I'm in the process of hiring a designer for t-shirts. Do you think it's good practice to send a written physical copy of the contract for the freelancer to sign, or is the Upwork contract enough?


 Any contract is worth your physical, practical and financial ability to enforce. In other words: In almost all cases the paper it is (or is not) written on.

 

Ultimately the Upwork contract is enough, but if things go sideways, no contract really "protects" you in any meaningful way.


When you choose a freelancer, do your due diligence.

 

The right freelancer is the one who'd not do wrong by you even without any contract in place.

The wrong one won't be prevented or deterred from messing you about, regardless of how many contracts they sign.

87effa82
Community Member

You are so right! Thank you!

resultsassoc
Community Member

An agreed detailed description of scope of work, standards, expectations, timeline, staffing and payment terms is never a bad idea. On another platform I'm required to upload a plan for client and acceptance before the contract is officially awarded.
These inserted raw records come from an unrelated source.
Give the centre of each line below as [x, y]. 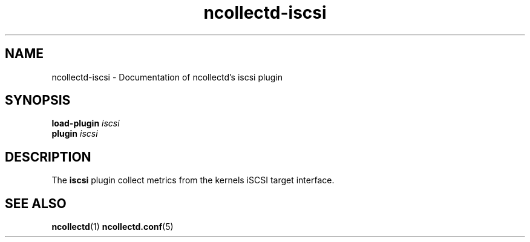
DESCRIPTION [48, 157]
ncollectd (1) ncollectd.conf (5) [113, 227]
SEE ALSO [36, 203]
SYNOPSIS [38, 100]
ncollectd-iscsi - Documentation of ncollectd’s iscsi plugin [167, 77]
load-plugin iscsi [86, 123]
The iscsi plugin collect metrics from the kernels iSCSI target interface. [193, 180]
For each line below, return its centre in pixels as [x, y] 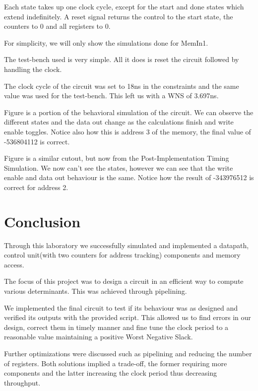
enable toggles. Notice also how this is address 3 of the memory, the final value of [128, 131]
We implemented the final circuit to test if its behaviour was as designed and [121, 307]
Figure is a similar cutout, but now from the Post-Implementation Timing [117, 158]
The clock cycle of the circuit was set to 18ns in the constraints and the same [122, 86]
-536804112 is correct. [37, 141]
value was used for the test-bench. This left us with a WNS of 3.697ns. [111, 96]
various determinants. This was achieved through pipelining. [96, 291]
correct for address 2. [36, 187]
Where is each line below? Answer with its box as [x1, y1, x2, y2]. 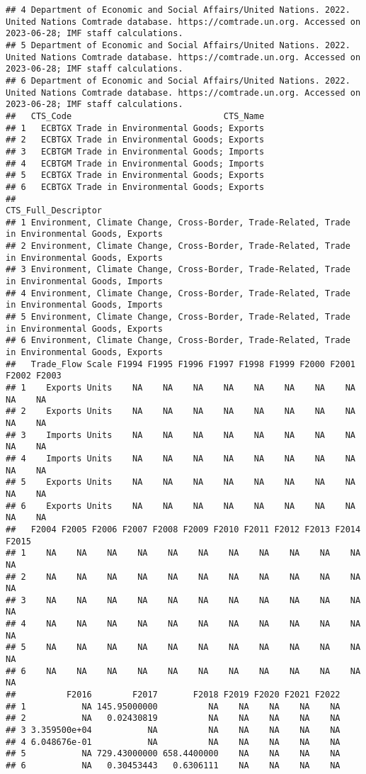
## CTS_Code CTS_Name [6, 111, 265, 121]
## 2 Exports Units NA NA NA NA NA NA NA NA [6, 406, 355, 417]
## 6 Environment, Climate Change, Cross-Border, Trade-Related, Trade [6, 335, 350, 346]
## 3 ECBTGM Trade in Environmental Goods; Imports [6, 146, 265, 157]
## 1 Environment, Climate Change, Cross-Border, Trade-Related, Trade [6, 217, 350, 228]
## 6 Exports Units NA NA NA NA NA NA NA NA [6, 500, 355, 511]
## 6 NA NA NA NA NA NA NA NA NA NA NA [6, 666, 361, 676]
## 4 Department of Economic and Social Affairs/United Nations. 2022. [6, 5, 350, 15]
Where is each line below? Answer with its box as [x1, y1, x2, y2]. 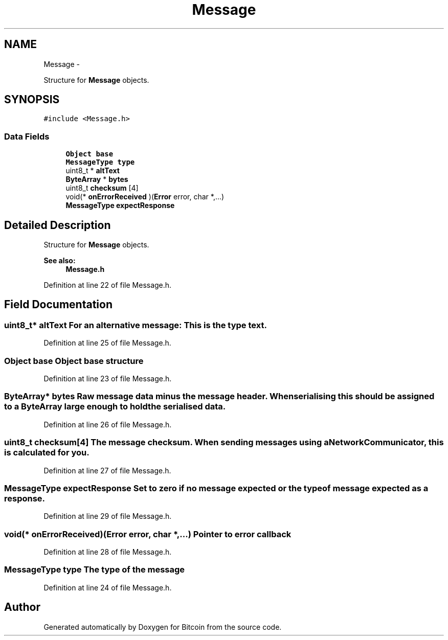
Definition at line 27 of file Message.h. [43, 466, 171, 475]
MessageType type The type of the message [4, 564, 185, 575]
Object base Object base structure [4, 355, 144, 366]
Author [4, 601, 40, 614]
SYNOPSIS [4, 93, 60, 106]
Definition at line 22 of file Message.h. [43, 281, 172, 290]
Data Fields [4, 131, 50, 142]
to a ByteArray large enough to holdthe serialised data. [4, 401, 226, 412]
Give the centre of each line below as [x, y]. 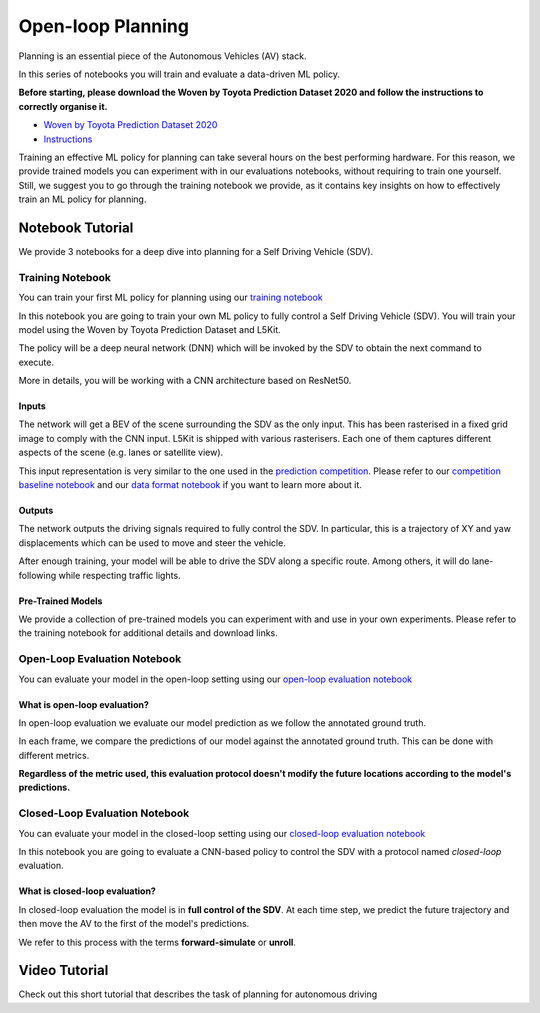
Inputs [32, 406]
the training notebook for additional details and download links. [148, 633]
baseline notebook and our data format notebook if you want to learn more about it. [190, 485]
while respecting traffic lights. [119, 575]
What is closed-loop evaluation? [87, 891]
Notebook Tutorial [76, 227]
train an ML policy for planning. [82, 199]
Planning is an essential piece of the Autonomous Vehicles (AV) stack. [162, 56]
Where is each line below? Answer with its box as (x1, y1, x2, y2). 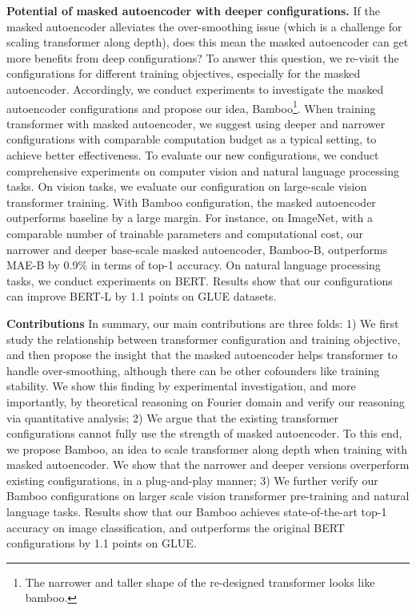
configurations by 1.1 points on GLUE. (6, 535, 197, 551)
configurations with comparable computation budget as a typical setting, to (6, 131, 377, 147)
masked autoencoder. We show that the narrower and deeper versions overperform (6, 456, 410, 473)
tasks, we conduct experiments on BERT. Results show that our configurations (6, 272, 393, 289)
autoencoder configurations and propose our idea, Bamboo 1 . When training (6, 97, 376, 116)
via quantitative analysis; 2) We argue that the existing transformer (6, 409, 339, 426)
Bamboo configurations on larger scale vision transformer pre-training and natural (6, 487, 410, 504)
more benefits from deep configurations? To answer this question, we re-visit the (6, 49, 399, 66)
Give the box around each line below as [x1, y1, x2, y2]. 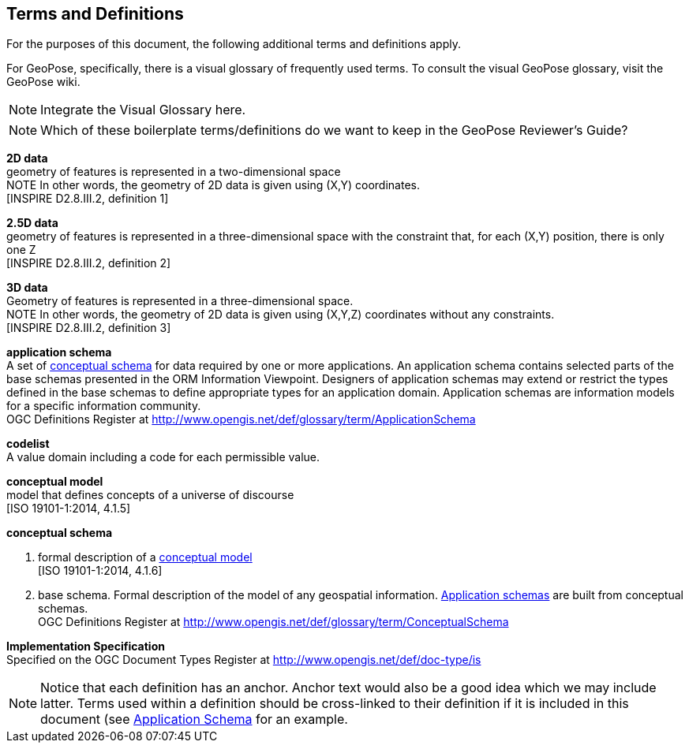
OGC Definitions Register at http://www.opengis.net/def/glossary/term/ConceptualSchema [38, 615, 509, 629]
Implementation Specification [6, 639, 165, 654]
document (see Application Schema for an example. [40, 711, 348, 728]
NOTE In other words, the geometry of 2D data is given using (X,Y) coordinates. [6, 178, 420, 192]
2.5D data [6, 216, 58, 230]
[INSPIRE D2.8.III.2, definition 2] [6, 256, 171, 270]
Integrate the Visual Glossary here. [40, 102, 246, 118]
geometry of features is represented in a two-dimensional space [6, 165, 341, 179]
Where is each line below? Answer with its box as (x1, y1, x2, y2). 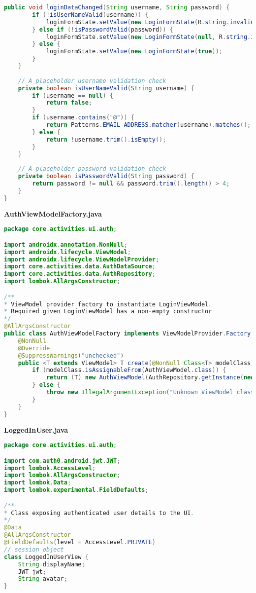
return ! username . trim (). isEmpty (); (46, 136, 166, 143)
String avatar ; (18, 575, 67, 583)
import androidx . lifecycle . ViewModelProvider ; (4, 256, 160, 263)
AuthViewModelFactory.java (4, 208, 102, 219)
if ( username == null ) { (32, 92, 114, 99)
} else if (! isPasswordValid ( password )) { (32, 26, 173, 33)
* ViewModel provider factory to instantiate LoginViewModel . (4, 300, 212, 308)
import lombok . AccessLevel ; (4, 464, 96, 472)
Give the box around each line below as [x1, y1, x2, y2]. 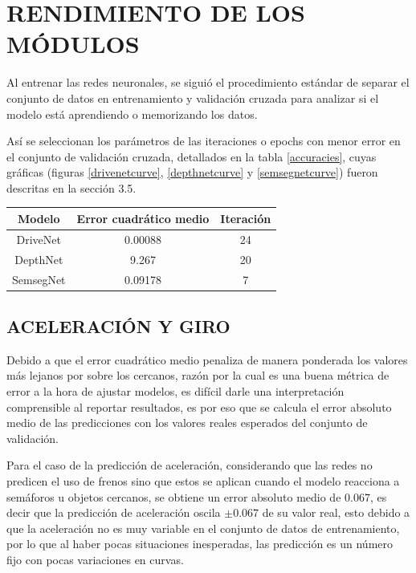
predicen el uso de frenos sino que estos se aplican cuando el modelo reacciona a [6, 472, 400, 489]
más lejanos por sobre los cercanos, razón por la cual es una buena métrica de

I use the plan as the proposal, and it's labeled Draft until it meets my client's needs and mine.

 

Petra is correct about a good fit.

The default Upwork contract is very, very good for clients.

 

All work done while logging time on an hourly contract automatically belongs to the paying client.

 

For most clients, if they are using an hourly contract and they regularly review the work being done by freelancers, they don't need a separate written contract.

 

A key to working on Upwork is to never "rely" on a contract.

 

If a freelancer is hired to do something, then a client or project manager needs to make sure that happens. Or stop working with the freelancer. A contract does not guarantee that something happens.